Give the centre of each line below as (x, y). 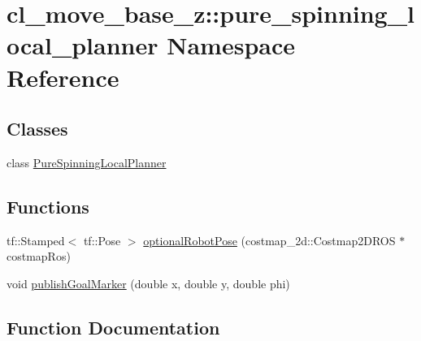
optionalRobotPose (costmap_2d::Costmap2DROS (269, 240)
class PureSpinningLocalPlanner (87, 162)
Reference (63, 77)
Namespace (231, 45)
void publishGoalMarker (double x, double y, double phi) (148, 283)
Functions (48, 206)
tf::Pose (102, 240)
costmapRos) (39, 256)

TASK PROMPT:
Repeat word for word the lines running from the line containing "Reference (63, 77)" to the end of the entries above, inclusive.

ANSWER SPACE:
Reference (63, 77)
Namespace (231, 45)
void publishGoalMarker (double x, double y, double phi) (148, 283)
Functions (48, 206)
tf::Pose (102, 240)
costmapRos) (39, 256)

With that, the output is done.